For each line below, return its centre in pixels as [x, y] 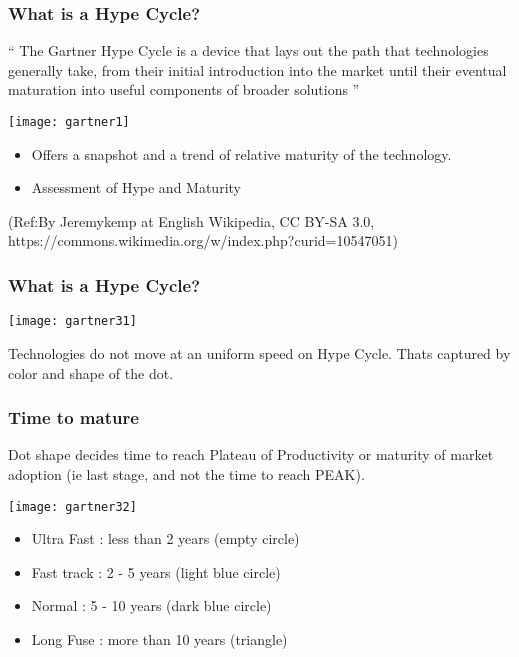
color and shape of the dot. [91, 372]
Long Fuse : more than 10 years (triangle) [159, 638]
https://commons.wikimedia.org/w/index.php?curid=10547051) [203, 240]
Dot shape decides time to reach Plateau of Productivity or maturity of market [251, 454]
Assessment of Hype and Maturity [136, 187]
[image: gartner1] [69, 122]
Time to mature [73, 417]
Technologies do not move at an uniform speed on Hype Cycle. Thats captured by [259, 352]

* * * * *

BRIEF:
What is needed is an exact copy of the lines from the start of the records through the line containing "Assessment of Hype and Maturity [136, 187]", with no pictures.

WRITTEN RESPONSE:
For each line below, return its centre in pixels as [x, y] 
color and shape of the dot. [91, 372]
Long Fuse : more than 10 years (triangle) [159, 638]
https://commons.wikimedia.org/w/index.php?curid=10547051) [203, 240]
Dot shape decides time to reach Plateau of Productivity or maturity of market [251, 454]
Assessment of Hype and Maturity [136, 187]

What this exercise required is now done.